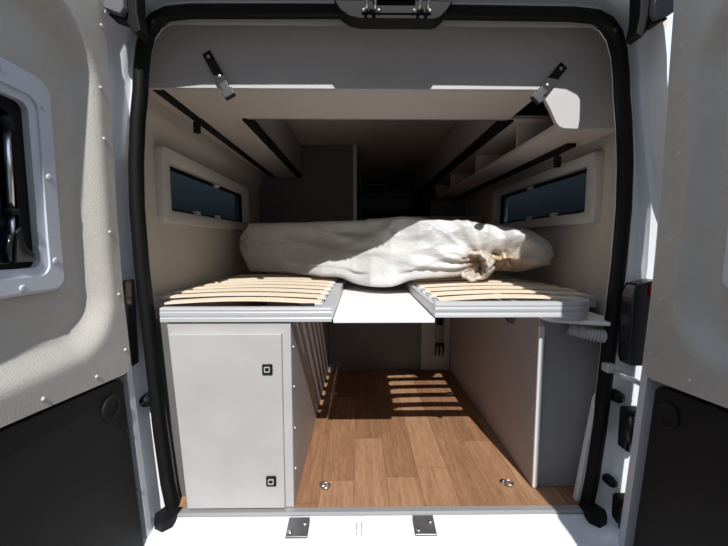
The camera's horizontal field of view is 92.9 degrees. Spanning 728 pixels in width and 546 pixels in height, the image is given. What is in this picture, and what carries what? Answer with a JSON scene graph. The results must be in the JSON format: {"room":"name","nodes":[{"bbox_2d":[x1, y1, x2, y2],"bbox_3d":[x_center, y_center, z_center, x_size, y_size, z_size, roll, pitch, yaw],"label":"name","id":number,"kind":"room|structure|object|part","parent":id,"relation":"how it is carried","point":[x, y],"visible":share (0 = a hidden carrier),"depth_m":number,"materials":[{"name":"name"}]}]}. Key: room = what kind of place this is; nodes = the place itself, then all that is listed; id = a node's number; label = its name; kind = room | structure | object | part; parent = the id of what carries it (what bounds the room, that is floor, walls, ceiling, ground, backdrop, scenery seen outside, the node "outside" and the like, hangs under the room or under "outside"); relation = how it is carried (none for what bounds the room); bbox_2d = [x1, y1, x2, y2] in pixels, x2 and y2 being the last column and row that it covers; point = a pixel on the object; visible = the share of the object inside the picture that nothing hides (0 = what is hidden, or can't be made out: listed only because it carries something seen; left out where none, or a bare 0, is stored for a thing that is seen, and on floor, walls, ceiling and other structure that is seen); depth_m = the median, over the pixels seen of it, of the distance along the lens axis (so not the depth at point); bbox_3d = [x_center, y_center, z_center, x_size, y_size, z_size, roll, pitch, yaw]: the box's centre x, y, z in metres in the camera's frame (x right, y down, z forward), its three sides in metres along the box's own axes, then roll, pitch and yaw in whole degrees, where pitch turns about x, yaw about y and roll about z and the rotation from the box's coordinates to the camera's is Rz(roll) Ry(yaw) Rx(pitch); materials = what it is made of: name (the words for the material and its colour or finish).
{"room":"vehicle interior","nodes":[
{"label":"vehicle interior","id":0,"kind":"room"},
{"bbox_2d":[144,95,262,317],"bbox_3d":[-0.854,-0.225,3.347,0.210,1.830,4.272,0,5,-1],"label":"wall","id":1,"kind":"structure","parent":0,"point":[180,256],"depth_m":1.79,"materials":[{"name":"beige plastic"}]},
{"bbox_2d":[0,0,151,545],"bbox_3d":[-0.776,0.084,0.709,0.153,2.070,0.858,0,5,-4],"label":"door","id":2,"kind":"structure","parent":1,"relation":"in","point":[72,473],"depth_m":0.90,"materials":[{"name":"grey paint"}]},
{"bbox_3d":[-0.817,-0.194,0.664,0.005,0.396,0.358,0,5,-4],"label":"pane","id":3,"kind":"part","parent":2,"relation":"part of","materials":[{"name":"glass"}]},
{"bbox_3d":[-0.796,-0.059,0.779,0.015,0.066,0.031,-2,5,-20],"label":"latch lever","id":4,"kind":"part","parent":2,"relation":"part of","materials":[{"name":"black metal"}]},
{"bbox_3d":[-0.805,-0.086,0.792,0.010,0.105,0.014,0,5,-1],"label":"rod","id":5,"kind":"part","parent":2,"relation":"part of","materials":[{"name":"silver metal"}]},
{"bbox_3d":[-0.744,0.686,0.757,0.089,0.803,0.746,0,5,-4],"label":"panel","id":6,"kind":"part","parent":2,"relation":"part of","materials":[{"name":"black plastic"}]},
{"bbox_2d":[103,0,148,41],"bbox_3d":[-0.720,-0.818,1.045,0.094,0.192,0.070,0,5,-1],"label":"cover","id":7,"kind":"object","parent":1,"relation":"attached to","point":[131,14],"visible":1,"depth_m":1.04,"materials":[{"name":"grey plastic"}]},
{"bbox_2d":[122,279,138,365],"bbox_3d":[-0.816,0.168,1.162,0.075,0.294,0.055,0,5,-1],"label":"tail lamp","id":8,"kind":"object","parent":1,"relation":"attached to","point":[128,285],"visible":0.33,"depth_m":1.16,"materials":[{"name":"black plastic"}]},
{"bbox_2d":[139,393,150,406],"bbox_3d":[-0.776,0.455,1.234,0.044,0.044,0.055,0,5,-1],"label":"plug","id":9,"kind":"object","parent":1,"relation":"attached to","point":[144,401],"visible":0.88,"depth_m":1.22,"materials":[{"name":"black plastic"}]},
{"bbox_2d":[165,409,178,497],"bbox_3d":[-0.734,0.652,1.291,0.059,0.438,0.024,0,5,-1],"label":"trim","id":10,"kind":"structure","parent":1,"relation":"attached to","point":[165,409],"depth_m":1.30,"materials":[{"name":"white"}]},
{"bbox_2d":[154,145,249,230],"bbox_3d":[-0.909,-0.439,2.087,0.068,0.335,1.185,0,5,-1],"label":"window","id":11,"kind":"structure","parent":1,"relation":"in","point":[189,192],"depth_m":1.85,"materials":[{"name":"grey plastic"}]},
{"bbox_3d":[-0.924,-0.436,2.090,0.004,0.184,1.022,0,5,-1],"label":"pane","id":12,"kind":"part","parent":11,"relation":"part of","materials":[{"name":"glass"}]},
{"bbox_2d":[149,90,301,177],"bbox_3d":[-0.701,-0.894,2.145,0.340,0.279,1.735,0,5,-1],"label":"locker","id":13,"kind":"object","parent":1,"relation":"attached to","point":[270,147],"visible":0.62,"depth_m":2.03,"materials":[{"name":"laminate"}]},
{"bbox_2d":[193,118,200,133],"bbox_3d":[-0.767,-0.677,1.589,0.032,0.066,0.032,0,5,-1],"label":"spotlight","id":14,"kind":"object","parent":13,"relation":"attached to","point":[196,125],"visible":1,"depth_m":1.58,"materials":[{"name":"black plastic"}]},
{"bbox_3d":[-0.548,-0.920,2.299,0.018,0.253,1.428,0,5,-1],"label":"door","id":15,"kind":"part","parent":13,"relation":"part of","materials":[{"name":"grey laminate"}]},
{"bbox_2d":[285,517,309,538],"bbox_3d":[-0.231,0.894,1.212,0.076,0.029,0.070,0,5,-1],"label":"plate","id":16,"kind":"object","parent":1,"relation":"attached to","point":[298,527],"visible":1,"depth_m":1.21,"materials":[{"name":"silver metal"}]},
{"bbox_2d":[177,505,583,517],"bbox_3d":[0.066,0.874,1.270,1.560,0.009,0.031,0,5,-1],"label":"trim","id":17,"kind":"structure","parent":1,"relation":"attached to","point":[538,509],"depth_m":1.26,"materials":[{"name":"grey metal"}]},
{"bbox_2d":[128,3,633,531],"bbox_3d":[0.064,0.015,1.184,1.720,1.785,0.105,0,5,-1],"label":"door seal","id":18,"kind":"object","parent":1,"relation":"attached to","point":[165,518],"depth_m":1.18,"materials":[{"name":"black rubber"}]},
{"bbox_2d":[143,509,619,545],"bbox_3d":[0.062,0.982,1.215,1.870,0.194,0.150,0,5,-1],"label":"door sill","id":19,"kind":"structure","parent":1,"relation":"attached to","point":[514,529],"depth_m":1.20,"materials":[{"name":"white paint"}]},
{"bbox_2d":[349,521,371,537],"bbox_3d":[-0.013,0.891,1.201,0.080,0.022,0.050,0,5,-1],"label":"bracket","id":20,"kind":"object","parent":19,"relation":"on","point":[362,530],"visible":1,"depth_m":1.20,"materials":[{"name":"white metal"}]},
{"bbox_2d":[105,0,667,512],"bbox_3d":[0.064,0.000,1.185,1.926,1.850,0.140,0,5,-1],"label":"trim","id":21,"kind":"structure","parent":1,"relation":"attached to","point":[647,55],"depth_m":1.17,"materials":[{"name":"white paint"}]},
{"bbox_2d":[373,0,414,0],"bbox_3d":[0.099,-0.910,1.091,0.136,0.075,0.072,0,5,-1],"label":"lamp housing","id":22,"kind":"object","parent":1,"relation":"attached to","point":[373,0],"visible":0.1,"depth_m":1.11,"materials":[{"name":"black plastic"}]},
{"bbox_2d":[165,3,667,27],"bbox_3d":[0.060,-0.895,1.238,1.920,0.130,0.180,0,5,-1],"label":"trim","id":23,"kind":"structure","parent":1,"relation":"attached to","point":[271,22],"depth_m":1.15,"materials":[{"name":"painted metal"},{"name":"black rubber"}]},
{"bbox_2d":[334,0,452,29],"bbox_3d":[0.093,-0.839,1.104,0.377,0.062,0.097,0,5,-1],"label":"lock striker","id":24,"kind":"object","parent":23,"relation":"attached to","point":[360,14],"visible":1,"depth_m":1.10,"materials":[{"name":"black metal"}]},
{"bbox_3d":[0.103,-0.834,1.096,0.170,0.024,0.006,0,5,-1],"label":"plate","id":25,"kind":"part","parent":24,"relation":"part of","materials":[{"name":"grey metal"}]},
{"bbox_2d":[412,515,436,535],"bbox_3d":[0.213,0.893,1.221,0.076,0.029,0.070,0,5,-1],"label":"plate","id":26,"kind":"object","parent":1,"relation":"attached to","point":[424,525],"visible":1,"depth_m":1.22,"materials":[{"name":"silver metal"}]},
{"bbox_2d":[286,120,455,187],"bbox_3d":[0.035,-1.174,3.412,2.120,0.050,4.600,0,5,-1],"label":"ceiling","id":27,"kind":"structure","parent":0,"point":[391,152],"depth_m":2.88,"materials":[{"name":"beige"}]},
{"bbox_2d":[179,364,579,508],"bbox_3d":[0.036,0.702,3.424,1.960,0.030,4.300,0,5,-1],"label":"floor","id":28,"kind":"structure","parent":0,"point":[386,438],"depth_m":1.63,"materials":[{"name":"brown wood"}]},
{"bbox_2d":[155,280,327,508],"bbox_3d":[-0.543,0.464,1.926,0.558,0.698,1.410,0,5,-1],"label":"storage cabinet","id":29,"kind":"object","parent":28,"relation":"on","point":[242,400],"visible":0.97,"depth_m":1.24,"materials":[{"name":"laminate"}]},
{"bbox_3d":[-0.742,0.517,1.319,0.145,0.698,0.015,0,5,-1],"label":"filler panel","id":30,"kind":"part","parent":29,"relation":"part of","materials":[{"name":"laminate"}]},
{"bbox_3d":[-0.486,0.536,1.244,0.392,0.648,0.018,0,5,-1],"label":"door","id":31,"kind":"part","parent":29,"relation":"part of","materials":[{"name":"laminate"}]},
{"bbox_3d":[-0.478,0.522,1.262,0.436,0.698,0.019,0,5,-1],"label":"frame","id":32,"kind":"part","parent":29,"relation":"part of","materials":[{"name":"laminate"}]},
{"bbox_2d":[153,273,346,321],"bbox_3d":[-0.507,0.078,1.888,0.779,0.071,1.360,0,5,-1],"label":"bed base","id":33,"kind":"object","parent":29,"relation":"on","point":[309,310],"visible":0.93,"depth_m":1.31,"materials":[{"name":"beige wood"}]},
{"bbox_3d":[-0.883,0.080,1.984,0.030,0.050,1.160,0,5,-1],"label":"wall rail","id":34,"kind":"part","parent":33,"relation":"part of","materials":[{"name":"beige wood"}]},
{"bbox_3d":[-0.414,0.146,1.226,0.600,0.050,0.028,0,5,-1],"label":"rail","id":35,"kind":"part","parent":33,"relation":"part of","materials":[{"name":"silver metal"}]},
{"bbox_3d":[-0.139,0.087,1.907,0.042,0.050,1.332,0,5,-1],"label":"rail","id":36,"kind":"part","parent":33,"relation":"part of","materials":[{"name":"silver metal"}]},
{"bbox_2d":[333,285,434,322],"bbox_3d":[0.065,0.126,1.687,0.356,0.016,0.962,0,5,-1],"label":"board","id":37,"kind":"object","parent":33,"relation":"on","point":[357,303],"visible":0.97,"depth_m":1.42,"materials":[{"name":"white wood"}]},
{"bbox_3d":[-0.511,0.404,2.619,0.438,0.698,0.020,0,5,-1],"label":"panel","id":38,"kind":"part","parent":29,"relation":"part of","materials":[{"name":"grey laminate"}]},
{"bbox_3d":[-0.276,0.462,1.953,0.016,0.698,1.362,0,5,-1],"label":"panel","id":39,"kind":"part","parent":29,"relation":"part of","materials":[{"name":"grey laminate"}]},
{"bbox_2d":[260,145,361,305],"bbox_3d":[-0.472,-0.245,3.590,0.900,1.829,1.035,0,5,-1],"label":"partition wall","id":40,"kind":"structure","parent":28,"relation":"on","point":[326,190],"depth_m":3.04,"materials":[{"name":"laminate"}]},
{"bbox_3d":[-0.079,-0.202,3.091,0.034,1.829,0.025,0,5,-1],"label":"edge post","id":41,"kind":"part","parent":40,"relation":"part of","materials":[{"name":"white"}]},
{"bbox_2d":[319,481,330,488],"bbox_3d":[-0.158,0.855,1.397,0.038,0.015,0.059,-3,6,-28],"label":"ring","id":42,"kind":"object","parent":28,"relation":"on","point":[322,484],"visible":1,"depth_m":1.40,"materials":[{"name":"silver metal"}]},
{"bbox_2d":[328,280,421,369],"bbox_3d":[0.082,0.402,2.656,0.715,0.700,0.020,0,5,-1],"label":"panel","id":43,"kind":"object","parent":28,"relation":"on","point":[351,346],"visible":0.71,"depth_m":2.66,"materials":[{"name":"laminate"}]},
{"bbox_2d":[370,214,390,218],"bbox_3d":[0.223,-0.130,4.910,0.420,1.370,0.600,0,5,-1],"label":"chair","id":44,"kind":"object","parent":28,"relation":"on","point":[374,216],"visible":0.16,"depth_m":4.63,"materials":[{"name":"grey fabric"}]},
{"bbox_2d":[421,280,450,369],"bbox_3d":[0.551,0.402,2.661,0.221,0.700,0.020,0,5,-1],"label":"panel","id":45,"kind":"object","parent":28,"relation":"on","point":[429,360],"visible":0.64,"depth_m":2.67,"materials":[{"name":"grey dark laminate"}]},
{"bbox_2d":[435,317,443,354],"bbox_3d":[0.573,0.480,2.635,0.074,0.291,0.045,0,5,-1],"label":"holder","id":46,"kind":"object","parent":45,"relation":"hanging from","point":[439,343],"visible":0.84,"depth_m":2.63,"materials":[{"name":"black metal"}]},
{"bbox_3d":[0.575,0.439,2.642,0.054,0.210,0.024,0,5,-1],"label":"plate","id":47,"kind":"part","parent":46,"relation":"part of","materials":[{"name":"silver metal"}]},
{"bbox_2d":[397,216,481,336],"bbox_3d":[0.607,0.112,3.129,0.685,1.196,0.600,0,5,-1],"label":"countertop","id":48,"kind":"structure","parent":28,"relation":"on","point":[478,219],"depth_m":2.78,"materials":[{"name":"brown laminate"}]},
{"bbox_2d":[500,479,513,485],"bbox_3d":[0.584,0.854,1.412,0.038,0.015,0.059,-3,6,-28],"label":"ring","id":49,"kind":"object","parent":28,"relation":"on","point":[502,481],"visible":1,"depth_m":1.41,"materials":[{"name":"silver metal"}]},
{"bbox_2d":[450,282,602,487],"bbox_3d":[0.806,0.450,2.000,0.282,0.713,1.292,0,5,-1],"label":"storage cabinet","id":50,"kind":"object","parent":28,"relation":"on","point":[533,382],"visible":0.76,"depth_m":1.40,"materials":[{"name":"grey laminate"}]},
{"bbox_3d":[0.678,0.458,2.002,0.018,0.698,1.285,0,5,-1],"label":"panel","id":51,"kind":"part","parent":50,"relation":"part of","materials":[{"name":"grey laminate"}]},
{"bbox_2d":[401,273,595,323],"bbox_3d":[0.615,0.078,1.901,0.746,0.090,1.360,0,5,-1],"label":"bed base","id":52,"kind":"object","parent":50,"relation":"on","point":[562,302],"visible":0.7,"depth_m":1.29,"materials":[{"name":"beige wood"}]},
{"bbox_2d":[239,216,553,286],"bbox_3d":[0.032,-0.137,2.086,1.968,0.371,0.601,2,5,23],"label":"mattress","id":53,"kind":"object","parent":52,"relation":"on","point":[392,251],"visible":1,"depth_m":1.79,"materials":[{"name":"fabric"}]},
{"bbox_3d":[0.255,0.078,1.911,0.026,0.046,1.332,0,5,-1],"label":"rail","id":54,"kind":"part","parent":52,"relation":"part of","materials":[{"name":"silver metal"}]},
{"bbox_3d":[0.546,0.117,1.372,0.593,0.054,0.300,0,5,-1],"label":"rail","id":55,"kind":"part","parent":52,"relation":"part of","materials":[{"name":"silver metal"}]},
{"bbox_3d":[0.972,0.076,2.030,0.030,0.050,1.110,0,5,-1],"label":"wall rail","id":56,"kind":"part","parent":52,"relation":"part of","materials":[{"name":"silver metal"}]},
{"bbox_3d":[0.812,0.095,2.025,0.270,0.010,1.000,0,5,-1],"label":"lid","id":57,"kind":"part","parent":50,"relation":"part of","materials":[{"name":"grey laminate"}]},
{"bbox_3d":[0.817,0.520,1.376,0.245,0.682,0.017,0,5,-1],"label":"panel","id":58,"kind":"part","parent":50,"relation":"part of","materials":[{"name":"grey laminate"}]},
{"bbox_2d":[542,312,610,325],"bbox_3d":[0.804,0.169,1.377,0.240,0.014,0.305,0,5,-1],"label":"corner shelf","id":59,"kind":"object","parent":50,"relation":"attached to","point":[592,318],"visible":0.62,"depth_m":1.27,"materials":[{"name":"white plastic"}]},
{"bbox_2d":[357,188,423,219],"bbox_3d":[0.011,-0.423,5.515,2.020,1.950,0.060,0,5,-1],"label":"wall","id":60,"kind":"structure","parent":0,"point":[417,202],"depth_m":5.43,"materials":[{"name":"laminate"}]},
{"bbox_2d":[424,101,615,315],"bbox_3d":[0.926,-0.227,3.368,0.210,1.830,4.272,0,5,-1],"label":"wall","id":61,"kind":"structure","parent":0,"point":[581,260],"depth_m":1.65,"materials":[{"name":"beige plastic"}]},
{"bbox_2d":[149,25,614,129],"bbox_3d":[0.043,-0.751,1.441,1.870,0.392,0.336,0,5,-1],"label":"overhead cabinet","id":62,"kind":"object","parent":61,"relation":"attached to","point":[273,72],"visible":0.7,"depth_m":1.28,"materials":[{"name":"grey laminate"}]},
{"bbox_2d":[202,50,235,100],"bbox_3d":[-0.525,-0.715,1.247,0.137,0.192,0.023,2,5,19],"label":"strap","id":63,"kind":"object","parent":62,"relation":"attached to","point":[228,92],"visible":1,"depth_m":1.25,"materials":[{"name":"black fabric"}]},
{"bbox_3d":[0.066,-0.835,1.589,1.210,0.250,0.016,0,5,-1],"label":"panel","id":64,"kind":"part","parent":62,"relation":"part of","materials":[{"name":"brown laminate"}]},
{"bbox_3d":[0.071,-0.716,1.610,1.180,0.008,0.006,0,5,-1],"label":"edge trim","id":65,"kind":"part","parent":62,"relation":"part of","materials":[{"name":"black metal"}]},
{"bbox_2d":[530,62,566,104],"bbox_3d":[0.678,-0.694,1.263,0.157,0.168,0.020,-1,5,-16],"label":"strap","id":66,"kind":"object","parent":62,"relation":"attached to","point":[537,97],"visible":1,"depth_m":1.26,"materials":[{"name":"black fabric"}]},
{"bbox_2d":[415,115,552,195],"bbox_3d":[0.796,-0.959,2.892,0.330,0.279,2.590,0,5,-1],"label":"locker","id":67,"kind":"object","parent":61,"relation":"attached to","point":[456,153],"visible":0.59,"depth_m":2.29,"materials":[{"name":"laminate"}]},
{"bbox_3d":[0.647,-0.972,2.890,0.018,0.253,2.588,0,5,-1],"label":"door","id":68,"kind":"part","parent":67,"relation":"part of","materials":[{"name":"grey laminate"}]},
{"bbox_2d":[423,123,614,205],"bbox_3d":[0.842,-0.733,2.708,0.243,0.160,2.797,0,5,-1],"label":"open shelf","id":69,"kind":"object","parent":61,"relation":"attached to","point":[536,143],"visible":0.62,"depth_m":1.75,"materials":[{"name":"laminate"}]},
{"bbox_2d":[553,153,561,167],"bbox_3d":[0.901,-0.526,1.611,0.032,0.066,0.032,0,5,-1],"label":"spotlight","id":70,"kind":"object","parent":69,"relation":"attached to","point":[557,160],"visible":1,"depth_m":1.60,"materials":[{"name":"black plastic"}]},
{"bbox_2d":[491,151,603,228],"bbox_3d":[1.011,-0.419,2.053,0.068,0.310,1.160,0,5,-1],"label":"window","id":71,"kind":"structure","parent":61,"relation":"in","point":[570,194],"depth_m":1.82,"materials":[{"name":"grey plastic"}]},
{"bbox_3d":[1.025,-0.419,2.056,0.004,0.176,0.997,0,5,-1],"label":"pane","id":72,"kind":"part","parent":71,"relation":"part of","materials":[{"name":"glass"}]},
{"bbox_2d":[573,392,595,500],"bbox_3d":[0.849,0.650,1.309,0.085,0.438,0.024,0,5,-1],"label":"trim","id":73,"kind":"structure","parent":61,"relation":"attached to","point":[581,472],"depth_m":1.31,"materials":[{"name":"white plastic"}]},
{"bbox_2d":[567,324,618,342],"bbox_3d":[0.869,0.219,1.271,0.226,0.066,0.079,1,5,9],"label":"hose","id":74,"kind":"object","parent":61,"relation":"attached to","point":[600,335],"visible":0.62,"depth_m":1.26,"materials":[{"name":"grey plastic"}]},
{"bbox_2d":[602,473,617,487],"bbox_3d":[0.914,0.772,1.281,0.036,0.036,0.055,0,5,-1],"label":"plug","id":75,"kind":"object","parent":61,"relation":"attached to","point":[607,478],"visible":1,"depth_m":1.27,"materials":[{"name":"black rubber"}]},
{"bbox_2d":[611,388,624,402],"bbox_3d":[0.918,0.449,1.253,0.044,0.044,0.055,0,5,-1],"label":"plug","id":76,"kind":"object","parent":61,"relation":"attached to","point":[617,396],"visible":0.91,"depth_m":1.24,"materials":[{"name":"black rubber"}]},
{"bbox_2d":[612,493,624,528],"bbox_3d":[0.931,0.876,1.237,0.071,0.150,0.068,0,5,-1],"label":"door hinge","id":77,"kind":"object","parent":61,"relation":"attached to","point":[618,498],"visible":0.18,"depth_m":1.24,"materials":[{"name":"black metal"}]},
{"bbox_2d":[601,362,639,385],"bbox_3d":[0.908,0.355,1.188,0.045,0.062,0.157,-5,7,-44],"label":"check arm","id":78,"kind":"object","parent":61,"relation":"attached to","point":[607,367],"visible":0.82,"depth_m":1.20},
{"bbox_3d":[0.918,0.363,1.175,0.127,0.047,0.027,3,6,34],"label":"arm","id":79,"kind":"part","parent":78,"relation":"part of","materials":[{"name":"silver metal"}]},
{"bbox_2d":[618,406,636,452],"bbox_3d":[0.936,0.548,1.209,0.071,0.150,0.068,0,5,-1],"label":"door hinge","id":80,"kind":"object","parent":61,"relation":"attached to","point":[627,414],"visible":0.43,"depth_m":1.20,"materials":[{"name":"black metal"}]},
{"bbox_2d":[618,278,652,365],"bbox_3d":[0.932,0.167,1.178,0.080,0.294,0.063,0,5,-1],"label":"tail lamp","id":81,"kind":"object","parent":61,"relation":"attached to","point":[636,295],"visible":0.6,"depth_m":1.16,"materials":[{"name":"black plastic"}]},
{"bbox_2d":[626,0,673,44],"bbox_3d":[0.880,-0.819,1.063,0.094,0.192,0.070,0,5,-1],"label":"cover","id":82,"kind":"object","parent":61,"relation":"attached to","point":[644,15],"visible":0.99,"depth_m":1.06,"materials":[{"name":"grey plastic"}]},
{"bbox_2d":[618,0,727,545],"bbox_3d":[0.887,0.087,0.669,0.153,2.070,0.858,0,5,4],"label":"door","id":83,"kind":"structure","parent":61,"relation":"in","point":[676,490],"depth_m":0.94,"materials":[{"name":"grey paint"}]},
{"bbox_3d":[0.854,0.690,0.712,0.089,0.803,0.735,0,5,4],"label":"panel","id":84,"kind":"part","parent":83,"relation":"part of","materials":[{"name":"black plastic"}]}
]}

- What to do:
Search the data above for the string "glass" and copy each line that has it.

- Task output:
{"bbox_3d":[-0.817,-0.194,0.664,0.005,0.396,0.358,0,5,-4],"label":"pane","id":3,"kind":"part","parent":2,"relation":"part of","materials":[{"name":"glass"}]},
{"bbox_3d":[-0.924,-0.436,2.090,0.004,0.184,1.022,0,5,-1],"label":"pane","id":12,"kind":"part","parent":11,"relation":"part of","materials":[{"name":"glass"}]},
{"bbox_3d":[1.025,-0.419,2.056,0.004,0.176,0.997,0,5,-1],"label":"pane","id":72,"kind":"part","parent":71,"relation":"part of","materials":[{"name":"glass"}]},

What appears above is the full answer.